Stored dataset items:
○ ○ ○ ○
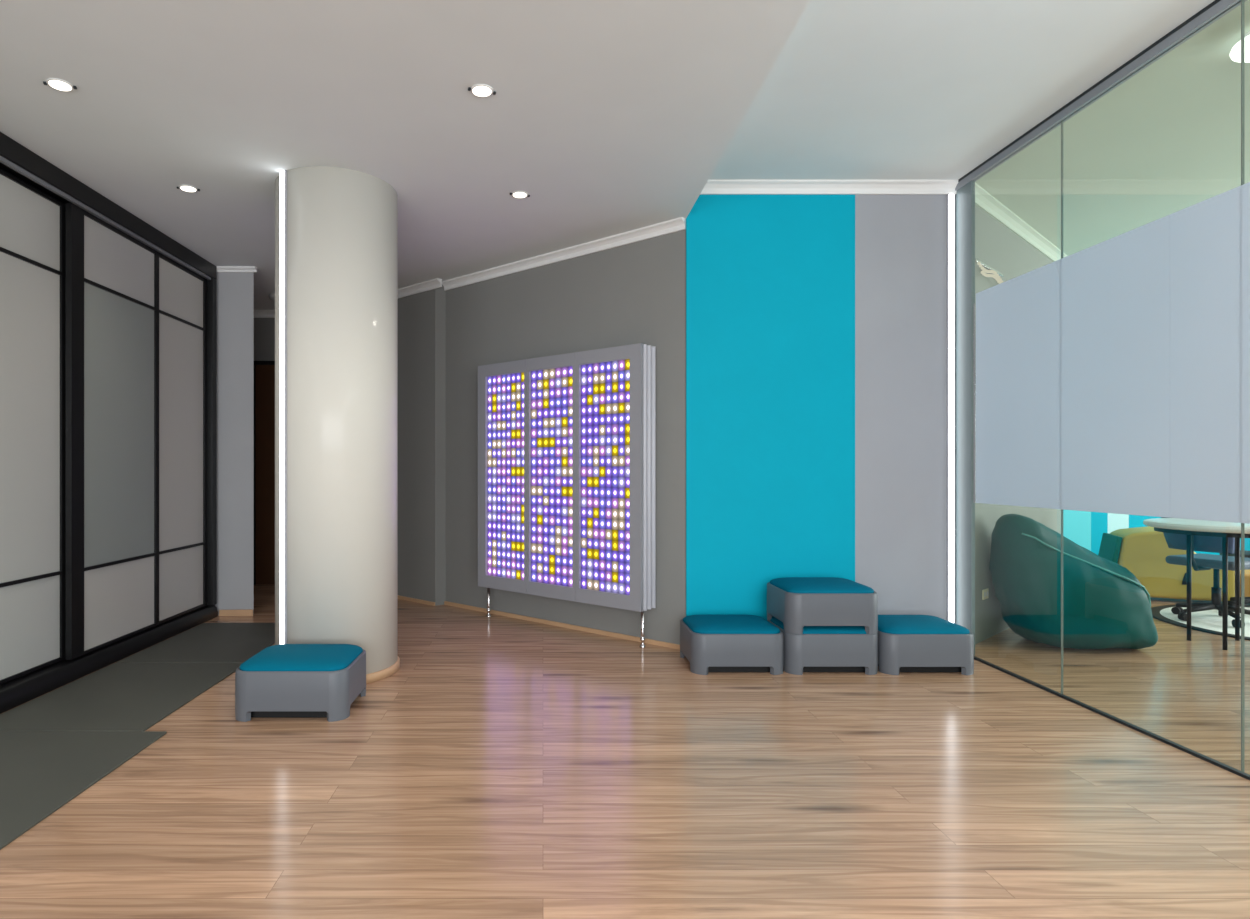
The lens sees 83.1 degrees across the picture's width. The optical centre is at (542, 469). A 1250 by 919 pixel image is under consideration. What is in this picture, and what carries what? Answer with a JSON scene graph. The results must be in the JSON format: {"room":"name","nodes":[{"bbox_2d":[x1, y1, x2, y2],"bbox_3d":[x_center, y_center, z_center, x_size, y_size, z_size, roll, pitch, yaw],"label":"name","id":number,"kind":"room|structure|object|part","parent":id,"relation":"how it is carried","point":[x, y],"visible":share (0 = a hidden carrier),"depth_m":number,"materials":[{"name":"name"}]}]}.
{"room":"office lobby","nodes":[
{"label":"office lobby","id":0,"kind":"room"},
{"bbox_2d":[215,272,274,614],"bbox_3d":[-3.050,-0.235,6.620,2.900,2.870,1.720,0,0,0],"label":"wall","id":1,"kind":"structure","parent":0,"point":[235,290],"depth_m":5.78,"materials":[{"name":"grey paint"}]},
{"bbox_2d":[219,609,252,615],"bbox_3d":[-2.525,1.175,5.763,0.271,0.050,0.014,0,0,-3],"label":"baseboard","id":2,"kind":"structure","parent":1,"relation":"attached to","point":[240,612],"depth_m":5.76,"materials":[{"name":"brown wood"}]},
{"bbox_2d":[216,266,256,272],"bbox_3d":[-2.880,-1.650,5.750,1.041,0.040,0.040,0,0,-1],"label":"trim","id":3,"kind":"structure","parent":1,"relation":"attached to","point":[241,269],"depth_m":5.75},
{"bbox_2d":[254,361,274,584],"bbox_3d":[-2.605,0.030,7.334,0.910,2.340,0.048,0,0,0],"label":"door","id":4,"kind":"structure","parent":1,"relation":"in","point":[264,371],"depth_m":7.33,"materials":[{"name":"brown wood"}]},
{"bbox_2d":[254,310,274,317],"bbox_3d":[-3.050,-1.635,7.330,2.700,0.070,0.060,0,0,0],"label":"trim","id":5,"kind":"structure","parent":1,"relation":"attached to","point":[257,313],"depth_m":7.34,"materials":[{"name":"white paint"}]},
{"bbox_2d":[275,166,397,673],"bbox_3d":[-1.232,-0.235,4.200,0.704,2.870,0.704,0,0,0],"label":"column","id":6,"kind":"structure","parent":0,"point":[342,223],"depth_m":3.89,"materials":[{"name":"paint"}]},
{"bbox_2d":[279,170,286,643],"bbox_3d":[-1.457,-0.265,3.911,0.056,2.810,0.024,0,0,38],"label":"light strip","id":7,"kind":"object","parent":6,"relation":"attached to","point":[282,174],"visible":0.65,"depth_m":3.90,"materials":[{"name":"white plastic"}]},
{"bbox_2d":[280,171,283,643],"bbox_3d":[-1.461,-0.265,3.906,0.040,2.802,0.012,0,0,38],"label":"diffuser","id":8,"kind":"object","parent":7,"relation":"attached to","point":[281,172],"depth_m":3.90,"materials":[{"name":"white plastic"}]},
{"bbox_2d":[366,657,399,683],"bbox_3d":[-1.232,1.175,4.200,0.730,0.050,0.730,0,0,0],"label":"baseboard","id":9,"kind":"structure","parent":6,"relation":"attached to","point":[382,674],"depth_m":4.02,"materials":[{"name":"brown wood"}]},
{"bbox_2d":[0,0,809,309],"bbox_3d":[-1.774,-1.835,2.200,5.451,0.330,11.600,0,0,0],"label":"ceiling","id":10,"kind":"structure","parent":0,"point":[614,117],"depth_m":3.21,"materials":[{"name":"paint"}]},
{"bbox_2d":[43,78,76,91],"bbox_3d":[-2.090,-1.663,3.030,0.102,0.011,0.102,0,0,31],"label":"recessed light","id":11,"kind":"object","parent":10,"relation":"in","point":[58,84],"visible":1,"depth_m":3.02,"materials":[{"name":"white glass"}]},
{"bbox_2d":[177,185,199,191],"bbox_3d":[-2.100,-1.663,4.145,0.102,0.011,0.102,0,0,31],"label":"recessed light","id":12,"kind":"object","parent":10,"relation":"in","point":[188,188],"visible":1,"depth_m":4.13,"materials":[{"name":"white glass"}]},
{"bbox_2d":[269,293,274,302],"bbox_3d":[-2.460,-1.630,6.750,0.340,0.080,0.340,0,0,0],"label":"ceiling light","id":13,"kind":"object","parent":10,"relation":"attached to","point":[272,295],"visible":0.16,"depth_m":6.63,"materials":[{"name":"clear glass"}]},
{"bbox_2d":[468,84,495,96],"bbox_3d":[-0.268,-1.663,3.076,0.102,0.011,0.102,0,0,31],"label":"recessed light","id":14,"kind":"object","parent":10,"relation":"in","point":[479,90],"visible":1,"depth_m":3.06,"materials":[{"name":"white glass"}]},
{"bbox_2d":[510,191,529,197],"bbox_3d":[-0.140,-1.663,4.236,0.102,0.011,0.102,0,0,31],"label":"recessed light","id":15,"kind":"object","parent":10,"relation":"in","point":[517,194],"visible":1,"depth_m":4.22,"materials":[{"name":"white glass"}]},
{"bbox_2d":[398,285,444,605],"bbox_3d":[-1.405,-0.235,6.652,1.330,2.870,0.100,0,0,41],"label":"wall","id":16,"kind":"structure","parent":0,"point":[421,316],"depth_m":6.31,"materials":[{"name":"grey paint"}]},
{"bbox_2d":[398,595,434,605],"bbox_3d":[-1.450,1.185,6.616,1.310,0.030,0.014,0,0,41],"label":"baseboard","id":17,"kind":"structure","parent":16,"relation":"attached to","point":[399,596],"depth_m":6.34,"materials":[{"name":"brown wood"}]},
{"bbox_2d":[398,278,441,297],"bbox_3d":[-1.430,-1.636,6.571,1.400,0.068,0.055,0,0,41],"label":"trim","id":18,"kind":"structure","parent":16,"relation":"attached to","point":[435,283],"depth_m":6.28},
{"bbox_2d":[445,229,685,644],"bbox_3d":[-0.411,-0.235,5.950,3.750,2.870,0.150,0,0,41],"label":"wall","id":19,"kind":"structure","parent":0,"point":[632,293],"depth_m":5.26,"materials":[{"name":"grey paint"}]},
{"bbox_2d":[444,601,679,649],"bbox_3d":[0.028,1.185,5.457,2.400,0.030,0.014,0,0,41],"label":"baseboard","id":20,"kind":"structure","parent":19,"relation":"attached to","point":[554,623],"depth_m":5.30,"materials":[{"name":"brown wood"}]},
{"bbox_2d":[442,217,685,290],"bbox_3d":[0.022,-1.636,5.436,2.420,0.068,0.055,0,0,41],"label":"trim","id":21,"kind":"structure","parent":19,"relation":"attached to","point":[678,224],"depth_m":5.25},
{"bbox_2d":[0,585,1249,918],"bbox_3d":[1.950,1.250,2.200,12.900,0.100,11.600,0,0,0],"label":"floor","id":22,"kind":"structure","parent":0,"point":[507,767],"depth_m":2.53,"materials":[{"name":"brown wood"}]},
{"bbox_2d":[0,731,166,849],"bbox_3d":[-2.179,1.194,2.244,0.933,0.010,1.887,0,0,0],"label":"floor mat","id":23,"kind":"object","parent":22,"relation":"on","point":[41,772],"visible":1,"depth_m":2.82,"materials":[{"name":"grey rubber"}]},
{"bbox_2d":[0,132,217,713],"bbox_3d":[-2.996,-0.234,3.467,0.672,2.869,4.535,0,0,0],"label":"wardrobe","id":24,"kind":"object","parent":22,"relation":"on","point":[108,322],"visible":1,"depth_m":4.25,"materials":[{"name":"grey metal"}]},
{"bbox_3d":[-2.778,-1.323,3.320,0.018,0.377,1.384,0,0,0],"label":"door panel","id":25,"kind":"part","parent":24,"relation":"part of","materials":[{"name":"grey glass"}]},
{"bbox_3d":[-2.778,-0.269,3.320,0.018,1.695,1.384,0,0,0],"label":"door panel","id":26,"kind":"part","parent":24,"relation":"part of","materials":[{"name":"grey glass"}]},
{"bbox_3d":[-2.778,0.835,3.320,0.018,0.476,1.384,0,0,0],"label":"door panel","id":27,"kind":"part","parent":24,"relation":"part of","materials":[{"name":"grey glass"}]},
{"bbox_3d":[-3.002,-1.612,3.467,0.660,0.114,4.535,0,0,0],"label":"rail","id":28,"kind":"part","parent":24,"relation":"part of","materials":[{"name":"black metal"}]},
{"bbox_3d":[-2.724,-0.222,4.473,0.035,2.623,0.905,0,0,0],"label":"door","id":29,"kind":"part","parent":24,"relation":"part of","materials":[{"name":"grey glass"}]},
{"bbox_3d":[-2.728,-1.323,4.513,0.018,0.377,0.769,0,0,0],"label":"door panel","id":30,"kind":"part","parent":24,"relation":"part of","materials":[{"name":"grey glass"}]},
{"bbox_3d":[-2.728,-0.269,4.513,0.018,1.695,0.769,0,0,0],"label":"door panel","id":31,"kind":"part","parent":24,"relation":"part of","materials":[{"name":"grey glass"}]},
{"bbox_3d":[-2.728,0.835,4.513,0.018,0.476,0.769,0,0,0],"label":"door panel","id":32,"kind":"part","parent":24,"relation":"part of","materials":[{"name":"grey glass"}]},
{"bbox_3d":[-2.733,-1.323,5.279,0.018,0.377,0.667,0,0,0],"label":"door panel","id":33,"kind":"part","parent":24,"relation":"part of","materials":[{"name":"grey glass"}]},
{"bbox_3d":[-2.733,-0.269,5.279,0.018,1.695,0.667,0,0,0],"label":"door panel","id":34,"kind":"part","parent":24,"relation":"part of","materials":[{"name":"grey glass"}]},
{"bbox_3d":[-2.733,0.835,5.279,0.018,0.476,0.667,0,0,0],"label":"door panel","id":35,"kind":"part","parent":24,"relation":"part of","materials":[{"name":"grey glass"}]},
{"bbox_3d":[-2.729,-0.222,5.293,0.035,2.623,0.735,0,0,0],"label":"door","id":36,"kind":"part","parent":24,"relation":"part of","materials":[{"name":"white glass"}]},
{"bbox_2d":[0,663,241,730],"bbox_3d":[-2.236,1.195,3.760,0.817,0.010,1.125,0,0,0],"label":"floor mat","id":37,"kind":"object","parent":22,"relation":"on","point":[116,696],"visible":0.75,"depth_m":3.66,"materials":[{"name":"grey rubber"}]},
{"bbox_2d":[116,623,274,662],"bbox_3d":[-2.250,1.195,4.897,0.790,0.010,1.126,0,0,0],"label":"floor mat","id":38,"kind":"object","parent":22,"relation":"on","point":[205,642],"visible":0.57,"depth_m":4.75,"materials":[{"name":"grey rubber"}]},
{"bbox_2d":[235,644,365,721],"bbox_3d":[-1.218,1.058,3.567,0.552,0.284,0.465,0,0,0],"label":"stool","id":39,"kind":"object","parent":22,"relation":"on","point":[281,680],"visible":1,"depth_m":3.35,"materials":[{"name":"grey plastic"}]},
{"bbox_2d":[239,644,362,670],"bbox_3d":[-1.218,0.945,3.567,0.524,0.058,0.437,0,0,0],"label":"cushion","id":40,"kind":"object","parent":39,"relation":"on","point":[281,657],"depth_m":3.45,"materials":[{"name":"teal fabric"}]},
{"bbox_2d":[478,343,655,647],"bbox_3d":[0.125,0.177,5.242,1.580,2.045,0.184,0,0,41],"label":"light panel","id":41,"kind":"object","parent":22,"relation":"on","point":[567,442],"visible":1,"depth_m":5.08,"materials":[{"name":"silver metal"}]},
{"bbox_3d":[-0.443,1.071,5.717,0.046,0.258,0.046,0,0,41],"label":"leg","id":42,"kind":"part","parent":41,"relation":"part of","materials":[{"name":"silver metal"}]},
{"bbox_3d":[0.675,1.071,4.739,0.046,0.258,0.046,0,0,41],"label":"leg","id":43,"kind":"part","parent":41,"relation":"part of","materials":[{"name":"silver metal"}]},
{"bbox_2d":[680,615,783,674],"bbox_3d":[1.154,1.058,4.327,0.552,0.284,0.465,0,0,0],"label":"stool","id":44,"kind":"object","parent":22,"relation":"on","point":[710,643],"visible":1,"depth_m":4.11,"materials":[{"name":"grey plastic"}]},
{"bbox_2d":[683,615,779,633],"bbox_3d":[1.154,0.945,4.327,0.524,0.058,0.437,0,0,0],"label":"cushion","id":45,"kind":"object","parent":44,"relation":"on","point":[692,624],"depth_m":4.20,"materials":[{"name":"teal fabric"}]},
{"bbox_2d":[767,616,877,674],"bbox_3d":[1.712,1.058,4.327,0.552,0.284,0.465,0,0,0],"label":"stool","id":46,"kind":"object","parent":22,"relation":"on","point":[819,648],"visible":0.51,"depth_m":4.10,"materials":[{"name":"grey plastic"}]},
{"bbox_2d":[770,616,866,633],"bbox_3d":[1.712,0.945,4.327,0.524,0.058,0.437,0,0,0],"label":"cushion","id":47,"kind":"object","parent":46,"relation":"on","point":[806,629],"depth_m":4.13,"materials":[{"name":"teal fabric"}]},
{"bbox_2d":[767,577,877,633],"bbox_3d":[1.712,0.820,4.327,0.552,0.284,0.465,0,0,0],"label":"stool","id":48,"kind":"object","parent":46,"relation":"on","point":[798,602],"visible":0.99,"depth_m":4.10,"materials":[{"name":"grey plastic"}]},
{"bbox_2d":[770,577,873,592],"bbox_3d":[1.712,0.707,4.327,0.524,0.058,0.437,0,0,0],"label":"cushion","id":49,"kind":"object","parent":48,"relation":"on","point":[787,584],"depth_m":4.19,"materials":[{"name":"teal fabric"}]},
{"bbox_2d":[877,615,973,674],"bbox_3d":[2.276,1.058,4.322,0.552,0.284,0.465,0,0,0],"label":"stool","id":50,"kind":"object","parent":22,"relation":"on","point":[906,643],"visible":0.83,"depth_m":4.10,"materials":[{"name":"grey plastic"}]},
{"bbox_2d":[878,615,969,633],"bbox_3d":[2.276,0.945,4.322,0.524,0.058,0.437,0,0,0],"label":"cushion","id":51,"kind":"object","parent":50,"relation":"on","point":[887,624],"depth_m":4.17,"materials":[{"name":"teal fabric"}]},
{"bbox_2d":[989,514,1157,648],"bbox_3d":[3.576,0.756,4.852,0.943,0.911,0.726,0,0,0],"label":"bean bag","id":52,"kind":"object","parent":22,"relation":"on","point":[1105,605],"visible":0.99,"depth_m":4.58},
{"bbox_2d":[1098,526,1249,600],"bbox_3d":[6.103,0.855,6.407,1.545,0.630,0.510,0,0,26],"label":"sofa","id":53,"kind":"object","parent":22,"relation":"on","point":[1143,551],"visible":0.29,"depth_m":6.38,"materials":[{"name":"yellow fabric"}]},
{"bbox_3d":[5.446,0.889,6.729,0.082,0.537,0.480,0,0,26],"label":"panel","id":54,"kind":"part","parent":53,"relation":"part of","materials":[{"name":"green fabric"}]},
{"bbox_3d":[5.773,0.975,6.287,0.055,0.110,0.008,0,0,26],"label":"handle","id":55,"kind":"part","parent":53,"relation":"part of","materials":[{"name":"teal fabric"}]},
{"bbox_2d":[1143,518,1249,649],"bbox_3d":[4.720,0.779,4.800,0.920,0.842,0.920,0,0,0],"label":"side table","id":56,"kind":"object","parent":22,"relation":"on","point":[1189,527],"visible":0.93,"depth_m":4.74,"materials":[{"name":"white laminate"}]},
{"bbox_3d":[4.550,0.817,4.930,0.027,0.766,0.027,0,0,0],"label":"leg","id":57,"kind":"part","parent":56,"relation":"part of","materials":[{"name":"black metal"}]},
{"bbox_3d":[4.550,0.817,4.670,0.027,0.766,0.027,0,0,0],"label":"leg","id":58,"kind":"part","parent":56,"relation":"part of","materials":[{"name":"black metal"}]},
{"bbox_3d":[4.890,0.817,4.930,0.027,0.766,0.027,0,0,0],"label":"leg","id":59,"kind":"part","parent":56,"relation":"part of","materials":[{"name":"black metal"}]},
{"bbox_2d":[1151,605,1249,639],"bbox_3d":[5.780,1.194,5.320,1.800,0.010,1.800,0,0,0],"label":"rug","id":60,"kind":"object","parent":22,"relation":"on","point":[1208,621],"visible":0.63,"depth_m":5.54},
{"bbox_2d":[1161,517,1249,627],"bbox_3d":[5.287,0.679,5.539,0.625,1.020,0.541,0,0,-20],"label":"swivel chair","id":61,"kind":"object","parent":60,"relation":"on","point":[1200,561],"visible":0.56,"depth_m":5.49,"materials":[{"name":"fabric"}]},
{"bbox_3d":[5.271,1.093,5.666,0.048,0.074,0.236,0,0,-20],"label":"arm","id":62,"kind":"part","parent":61,"relation":"part of"},
{"bbox_3d":[5.077,0.399,5.441,0.136,0.460,0.460,0,0,-20],"label":"backrest","id":63,"kind":"part","parent":61,"relation":"part of","materials":[{"name":"blue"}]},
{"bbox_3d":[5.176,1.093,5.531,0.236,0.074,0.048,0,0,1],"label":"arm","id":64,"kind":"part","parent":61,"relation":"part of"},
{"bbox_3d":[5.320,0.724,5.530,0.460,0.070,0.460,0,0,-20],"label":"seat","id":65,"kind":"part","parent":61,"relation":"part of","materials":[{"name":"fabric"}]},
{"bbox_3d":[5.275,1.093,5.393,0.047,0.074,0.236,0,0,19],"label":"arm","id":66,"kind":"part","parent":61,"relation":"part of"},
{"bbox_3d":[5.436,1.093,5.444,0.236,0.074,0.048,0,0,37],"label":"arm","id":67,"kind":"part","parent":61,"relation":"part of"},
{"bbox_2d":[1220,550,1249,606],"bbox_3d":[5.984,0.679,5.758,0.625,1.020,0.541,0,0,31],"label":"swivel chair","id":68,"kind":"object","parent":60,"relation":"on","point":[1231,602],"visible":0.26,"depth_m":5.83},
{"bbox_3d":[5.970,0.724,5.790,0.460,0.070,0.460,0,0,31],"label":"seat","id":69,"kind":"part","parent":68,"relation":"part of","materials":[{"name":"fabric"}]},
{"bbox_3d":[5.829,1.093,5.821,0.236,0.074,0.048,0,0,12],"label":"arm","id":70,"kind":"part","parent":68,"relation":"part of"},
{"bbox_3d":[5.963,1.093,5.934,0.048,0.074,0.236,0,0,-2],"label":"arm","id":71,"kind":"part","parent":68,"relation":"part of"},
{"bbox_2d":[686,195,946,619],"bbox_3d":[1.875,-0.350,4.715,1.848,3.100,0.150,0,0,0],"label":"wall","id":72,"kind":"structure","parent":0,"point":[816,325],"depth_m":4.64,"materials":[{"name":"teal paint"}]},
{"bbox_2d":[700,180,957,194],"bbox_3d":[1.847,-1.863,4.610,1.793,0.075,0.060,0,0,0],"label":"trim","id":73,"kind":"structure","parent":72,"relation":"attached to","point":[712,187],"depth_m":4.62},
{"bbox_2d":[947,194,954,622],"bbox_3d":[2.700,-0.333,4.627,0.050,2.985,0.024,0,0,0],"label":"light strip","id":74,"kind":"object","parent":72,"relation":"attached to","point":[950,197],"visible":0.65,"depth_m":4.62,"materials":[{"name":"white plastic"}]},
{"bbox_2d":[949,194,953,622],"bbox_3d":[2.700,-0.333,4.620,0.034,2.977,0.012,0,0,0],"label":"diffuser","id":75,"kind":"object","parent":74,"relation":"attached to","point":[951,196],"depth_m":4.62,"materials":[{"name":"white plastic"}]},
{"bbox_2d":[708,0,1249,255],"bbox_3d":[4.676,-1.950,2.200,7.448,0.100,11.600,0,0,0],"label":"ceiling","id":76,"kind":"structure","parent":0,"point":[858,89],"depth_m":3.67,"materials":[{"name":"paint"}]},
{"bbox_2d":[1229,31,1249,62],"bbox_3d":[3.170,-1.860,3.030,0.284,0.080,0.284,0,0,0],"label":"ceiling light","id":77,"kind":"object","parent":76,"relation":"attached to","point":[1235,54],"visible":0.78,"depth_m":3.08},
{"bbox_2d":[975,205,1060,643],"bbox_3d":[3.978,-0.350,5.957,0.791,3.100,3.509,0,0,32],"label":"wall","id":78,"kind":"structure","parent":0,"point":[997,246],"depth_m":5.01,"materials":[{"name":"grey paint"}]},
{"bbox_2d":[982,588,988,599],"bbox_3d":[3.121,0.875,4.936,0.110,0.070,0.011,0,0,-41],"label":"power outlet","id":79,"kind":"object","parent":78,"relation":"attached to","point":[985,593],"visible":1,"depth_m":4.92,"materials":[{"name":"beige plastic"}]},
{"bbox_2d":[975,259,1003,283],"bbox_3d":[3.189,-1.373,4.963,0.591,0.145,0.060,0,0,-41],"label":"wall lamp","id":80,"kind":"object","parent":78,"relation":"attached to","point":[996,275],"visible":0.7,"depth_m":4.91,"materials":[{"name":"silver metal"}]},
{"bbox_2d":[975,183,1066,261],"bbox_3d":[3.758,-1.863,5.462,2.562,0.075,0.065,0,0,-41],"label":"trim","id":81,"kind":"structure","parent":78,"relation":"attached to","point":[984,200],"depth_m":5.29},
{"bbox_2d":[955,0,1249,779],"bbox_3d":[2.742,-0.350,0.620,0.048,3.100,8.039,0,0,0],"label":"wall","id":82,"kind":"structure","parent":0,"point":[1113,374],"depth_m":3.34,"materials":[{"name":"glass"}]},
{"bbox_3d":[2.744,-1.873,0.620,0.044,0.055,8.039,0,0,0],"label":"rail","id":83,"kind":"part","parent":82,"relation":"part of","materials":[{"name":"metal"}]},
{"bbox_3d":[2.744,1.194,0.620,0.024,0.012,8.039,0,0,0],"label":"rail","id":84,"kind":"part","parent":82,"relation":"part of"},
{"bbox_2d":[1063,510,1249,554],"bbox_3d":[6.530,-0.350,7.675,3.740,3.100,0.150,0,0,0],"label":"wall","id":85,"kind":"structure","parent":0,"point":[1086,529],"depth_m":7.60,"materials":[{"name":"paint"}]}
]}
○ ○ ○ ○
EXERCISE INSTRUCTIONS: Every line above that holds the string "rail" should be returned.

RESULT BELOW:
{"bbox_3d":[-3.002,-1.612,3.467,0.660,0.114,4.535,0,0,0],"label":"rail","id":28,"kind":"part","parent":24,"relation":"part of","materials":[{"name":"black metal"}]},
{"bbox_3d":[2.744,-1.873,0.620,0.044,0.055,8.039,0,0,0],"label":"rail","id":83,"kind":"part","parent":82,"relation":"part of","materials":[{"name":"metal"}]},
{"bbox_3d":[2.744,1.194,0.620,0.024,0.012,8.039,0,0,0],"label":"rail","id":84,"kind":"part","parent":82,"relation":"part of"},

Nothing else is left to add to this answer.